Available records:
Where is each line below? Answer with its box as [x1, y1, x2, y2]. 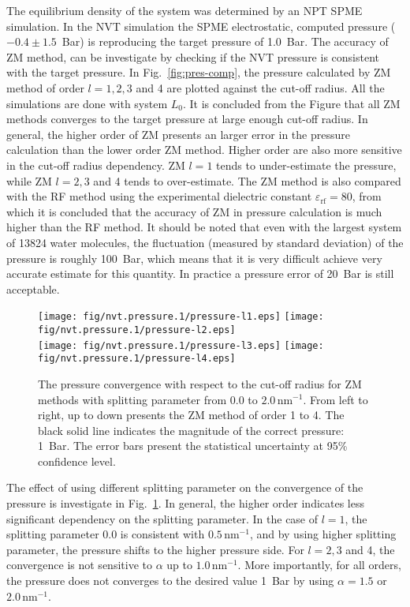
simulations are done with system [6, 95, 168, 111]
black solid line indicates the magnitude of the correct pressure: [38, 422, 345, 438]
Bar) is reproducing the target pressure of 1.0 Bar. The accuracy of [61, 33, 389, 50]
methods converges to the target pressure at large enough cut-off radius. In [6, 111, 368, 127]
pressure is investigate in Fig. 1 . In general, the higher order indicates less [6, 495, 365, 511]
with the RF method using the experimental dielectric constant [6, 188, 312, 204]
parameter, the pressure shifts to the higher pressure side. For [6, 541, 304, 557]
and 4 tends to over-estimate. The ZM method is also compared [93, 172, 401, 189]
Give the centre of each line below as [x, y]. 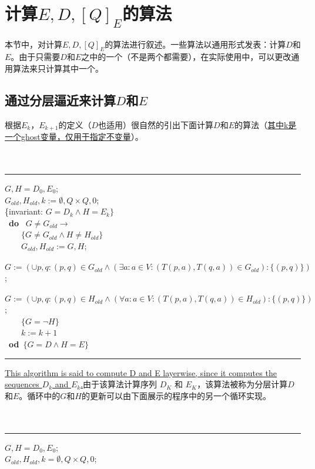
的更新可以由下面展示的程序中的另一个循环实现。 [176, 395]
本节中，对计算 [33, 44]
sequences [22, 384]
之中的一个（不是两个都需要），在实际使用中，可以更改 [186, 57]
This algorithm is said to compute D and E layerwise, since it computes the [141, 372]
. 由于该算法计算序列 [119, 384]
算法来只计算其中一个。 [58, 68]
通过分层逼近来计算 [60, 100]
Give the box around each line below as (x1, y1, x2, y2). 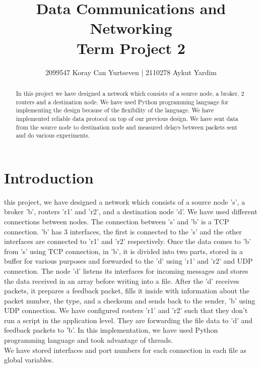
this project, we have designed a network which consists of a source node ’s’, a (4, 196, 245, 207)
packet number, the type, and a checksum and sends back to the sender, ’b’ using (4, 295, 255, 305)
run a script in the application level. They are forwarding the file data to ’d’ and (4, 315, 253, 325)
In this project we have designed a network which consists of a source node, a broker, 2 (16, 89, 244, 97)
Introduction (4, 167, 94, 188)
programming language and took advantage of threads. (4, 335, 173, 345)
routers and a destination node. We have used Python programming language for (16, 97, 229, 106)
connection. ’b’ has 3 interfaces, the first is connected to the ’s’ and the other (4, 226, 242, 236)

What you have to do: Except for the pictures, copy the material above exactly.

The completed task:
Where is each line below? Answer with its box as [x1, y1, x2, y2]. 
simulations are done with system [6, 95, 168, 111]
black solid line indicates the magnitude of the correct pressure: [38, 422, 345, 438]
Bar) is reproducing the target pressure of 1.0 Bar. The accuracy of [61, 33, 389, 50]
methods converges to the target pressure at large enough cut-off radius. In [6, 111, 368, 127]
pressure is investigate in Fig. 1 . In general, the higher order indicates less [6, 495, 365, 511]
with the RF method using the experimental dielectric constant [6, 188, 312, 204]
parameter, the pressure shifts to the higher pressure side. For [6, 541, 304, 557]
and 4 tends to over-estimate. The ZM method is also compared [93, 172, 401, 189]
Give the centre of each line below as [x, y]. 
的更新可以由下面展示的程序中的另一个循环实现。 [176, 395]
本节中，对计算 [33, 44]
sequences [22, 384]
之中的一个（不是两个都需要），在实际使用中，可以更改 [186, 57]
This algorithm is said to compute D and E layerwise, since it computes the [141, 372]
. 由于该算法计算序列 [119, 384]
算法来只计算其中一个。 [58, 68]
通过分层逼近来计算 [60, 100]
Give the box around each line below as (x1, y1, x2, y2). 
this project, we have designed a network which consists of a source node ’s’, a (4, 196, 245, 207)
packet number, the type, and a checksum and sends back to the sender, ’b’ using (4, 295, 255, 305)
run a script in the application level. They are forwarding the file data to ’d’ and (4, 315, 253, 325)
In this project we have designed a network which consists of a source node, a broker, 2 (16, 89, 244, 97)
Introduction (4, 167, 94, 188)
programming language and took advantage of threads. (4, 335, 173, 345)
routers and a destination node. We have used Python programming language for (16, 97, 229, 106)
connection. ’b’ has 3 interfaces, the first is connected to the ’s’ and the other (4, 226, 242, 236)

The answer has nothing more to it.